Outside the type property, TypeORM also provides other configurations for our table columns.

  • name: The column name in the database.
  • length: The column length in the database, which can be of type string or number.
  • width: The column display width. In MySQL, this is used on some column types.
  • nullable: In PostgreSQL, this enables us to save a column with null values as default if a value is not provided during the create operation.

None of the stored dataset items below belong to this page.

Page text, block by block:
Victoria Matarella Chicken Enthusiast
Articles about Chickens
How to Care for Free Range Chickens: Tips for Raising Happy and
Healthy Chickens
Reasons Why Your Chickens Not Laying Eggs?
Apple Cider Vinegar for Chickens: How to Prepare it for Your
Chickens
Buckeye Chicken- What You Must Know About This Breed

This configuration is of type boolean.
  • unique: Specifies if the column value is unique. This configuration is of type boolean.

Model layer

TypeORM provides the following APIs to interface with SQL databases:

  • EntityManagers
  • Repository

These APIs offer methods that carry out queries against the SQL database without us having to write the SQL queries directly.

Next we’ll focus on the Repository API and how it’s integrated with the NestJS library.

The Repository method

The Repository API follows the open/close and single responsibility principles in the SOLID design pattern. This means we develop repositories per entity with the same methods that can be extended or tuned but not modified.

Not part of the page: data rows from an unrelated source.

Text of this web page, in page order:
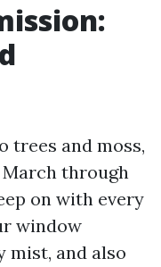
trees and moss,
March through
on with every
window
mist, and also
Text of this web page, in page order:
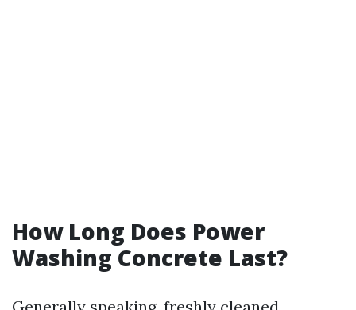
How Long Does Power
Washing Concrete Last?
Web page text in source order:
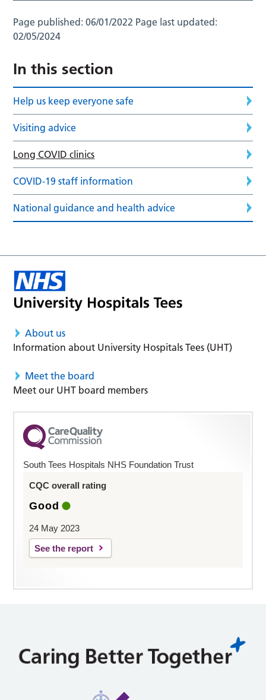
Page published:06/01/2022 Page last updated:
02/05/2024
In this section
Help us keep everyone safe
Visiting advice
Long COVID clinics
COVID-19 staff information
National guidance and health advice
About us
Information about University Hospitals Tees (UHT)
Meet the board
Meet our UHT board members
South Tees Hospitals NHS Foundation Trust
CQC overall rating
Good
24 May 2023
See the report
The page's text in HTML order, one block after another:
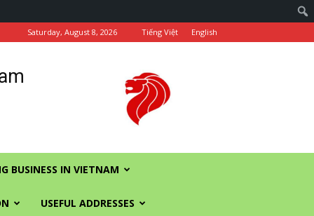
Saturday, August 8, 2026 Tiếng Việt English
BUSINESS IN VIETNAM
USEFUL ADDRESSES
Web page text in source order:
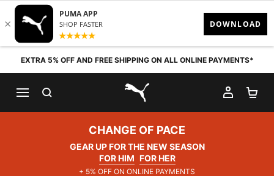
Skip to content
EXTRA 5% OFF AND FREE SHIPPING ON ALL ONLINE PAYMENTS*
PUMA.com
MY
CHANGE OF PACE
GEAR UP FOR THE NEW SEASON
FOR HIM FOR HER
+ 5% OFF ON ONLINE PAYMENTS
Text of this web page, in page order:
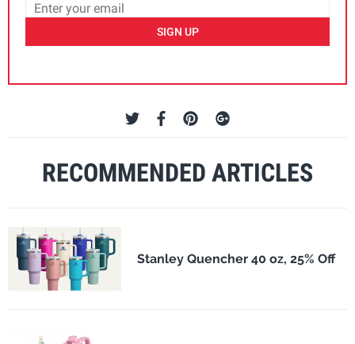
SIGN UP
RECOMMENDED ARTICLES
Stanley Quencher 40 oz, 25% Off
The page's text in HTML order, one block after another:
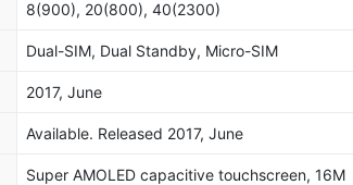
8(900), 20(800), 40(2300)
Dual-SIM, Dual Standby, Micro-SIM
2017, June
Available. Released 2017, June
Super AMOLED capacitive touchscreen, 16M
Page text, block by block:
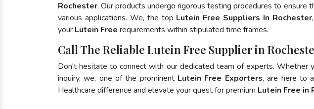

The NestJS library is OOP based. We use the @InjectRepository decorator to inject a repository property into a service class or the classes responsible for CRUD and database operations from the @nestjs/typeorm module.

TypeScript 3.3.4
import { HttpStatus, Injectable } from '@nestjs/common';
import { InjectRepository } from '@nestjs/typeorm';
import Student from 'src/entities/student';
import { Repository } from 'typeorm';
@Injectable()
export class StudentsService {
constructor(
@InjectRepository(Student) private _studentRepo: Repository<Student>,
){}
async registerStudent(dt: IRegStudent): Promise<IResponse<Student>> {
let registerStudent: Student = await this._studentRepo.save({
name: dt.name,
sex: dt.sex,
class: dt.class,
});
}
}

TypeORM can be easily integrated with top Node.js libraries such as Express and NestJS.